Attorney for plaintiff: John Bunker, Esq., (orally) Paine, Lynch & Harris, P.A. P O Box 1451 Bangor, ME 04402-1451 Attorney for defendant: Christopher C. Dinan, Esq., (orally) Monaghan, Leahy, Hochadel & Libby, LLP P O Box 7046 Portland, ME 04112-7046
FOOTNOTES******************************** {1} . The driver of the car was originally named as a defendant, but the action was dismissed as to him because Jackson was unable to serve process on him. {2} . All of the parties and the court treated the Legion's motion as a Rule 12(b)(6) motion. Since the court indicated that it took the evidence presented at the trial in consideration in ruling on the motion, the motion should be considered as a motion for judgment as a matter of law pursuant to M.R. Civ.
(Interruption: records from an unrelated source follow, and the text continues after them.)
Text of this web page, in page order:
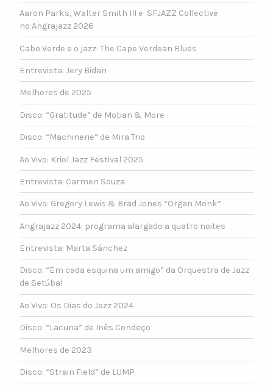
Aaron Parks, Walter Smith III e SFJAZZ Collective
no Angrajazz 2026
Cabo Verde e o jazz: The Cape Verdean Blues
Entrevista: Jery Bidan
Melhores de 2025
Disco: “Gratitude” de Motian & More
Disco: “Machinerie” de Mira Trio
Ao Vivo: Kriol Jazz Festival 2025
Entrevista: Carmen Souza
Ao Vivo: Gregory Lewis & Brad Jones “Organ Monk”
Angrajazz 2024: programa alargado a quatro noites
Entrevista: Marta Sánchez
Disco: “Em cada esquina um amigo” da Orquestra de Jazz
de Setúbal
Ao Vivo: Os Dias do Jazz 2024
Disco: “Lacuna” de Inês Condeço
Melhores de 2023
Disco: “Strain Field” de LUMP
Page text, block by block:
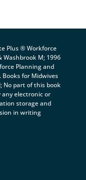
Plus ® Workforce
Washbrook M; 1996
Planning and
Books for Midwives
No part of this book
any electronic or
storage and
in writing
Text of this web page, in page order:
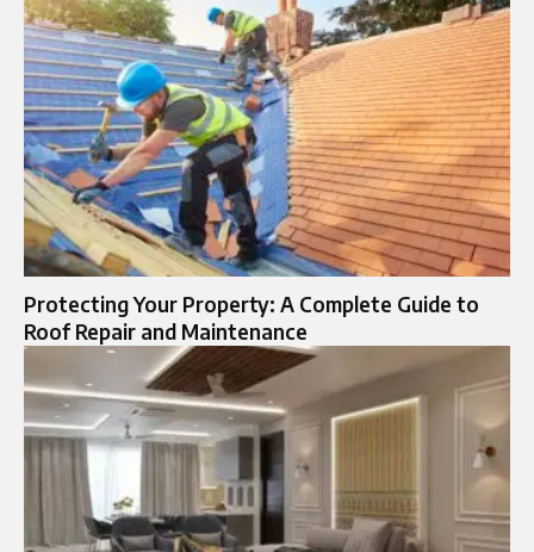
Protecting Your Property: A Complete Guide to
Roof Repair and Maintenance
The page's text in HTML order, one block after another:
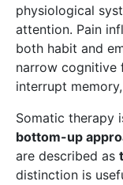
physiological
attention. Pain
both habit and
narrow cognitive
interrupt
Somatic therapy
bottom-up
are described as
distinction is

P. 50(a). {3} . We also note that the comment to that Restatement section states that "an innkeeper [is not] under a duty to a guest who is injured or endangered while he is away from the premises." Restatement (Second) of Torts § 314A cmt. c. {4} . The MLLA was adopted in part because servers had a difficult time obtaining insurance, when the extent of their common law liability outside the previous Dram Shop Act was unclear. See Report of the Joint Standing Committee on Legal Affairs, The Dram Shop Act and Liquor Liability Law in Maine 8 (1986). See also William P. Shumaker, Comment, From "Maine Law" to Model Act: Liquor Liability in Maine, 39 Me. L. Rev. 149, 200 (1987) ("Having achieved what it believed was an equitable balance of duties and liabilities among the various interested parties, the Committee did not want the balance upset by the intrusion of . . . additional common law liability."). {5} . As an intoxicated adult, Jackson was barred from suing under the MLLA for negligent service of liquor. See 28-A M.R.S.A. § 2504(2)(A) (1988).